▽

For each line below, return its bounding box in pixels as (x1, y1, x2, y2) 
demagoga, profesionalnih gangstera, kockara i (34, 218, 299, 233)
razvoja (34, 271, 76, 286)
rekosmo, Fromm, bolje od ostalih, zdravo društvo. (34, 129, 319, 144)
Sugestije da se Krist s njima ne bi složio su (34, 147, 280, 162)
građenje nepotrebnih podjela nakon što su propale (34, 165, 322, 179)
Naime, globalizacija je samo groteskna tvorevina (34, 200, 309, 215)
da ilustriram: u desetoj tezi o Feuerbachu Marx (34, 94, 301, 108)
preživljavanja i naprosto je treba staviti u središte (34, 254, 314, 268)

△

Output every entry shown above, exactly.

**Answer to this problem:**
For each line below, return its bounding box in pixels as (x1, y1, x2, y2) 
demagoga, profesionalnih gangstera, kockara i (34, 218, 299, 233)
razvoja (34, 271, 76, 286)
rekosmo, Fromm, bolje od ostalih, zdravo društvo. (34, 129, 319, 144)
Sugestije da se Krist s njima ne bi složio su (34, 147, 280, 162)
građenje nepotrebnih podjela nakon što su propale (34, 165, 322, 179)
Naime, globalizacija je samo groteskna tvorevina (34, 200, 309, 215)
da ilustriram: u desetoj tezi o Feuerbachu Marx (34, 94, 301, 108)
preživljavanja i naprosto je treba staviti u središte (34, 254, 314, 268)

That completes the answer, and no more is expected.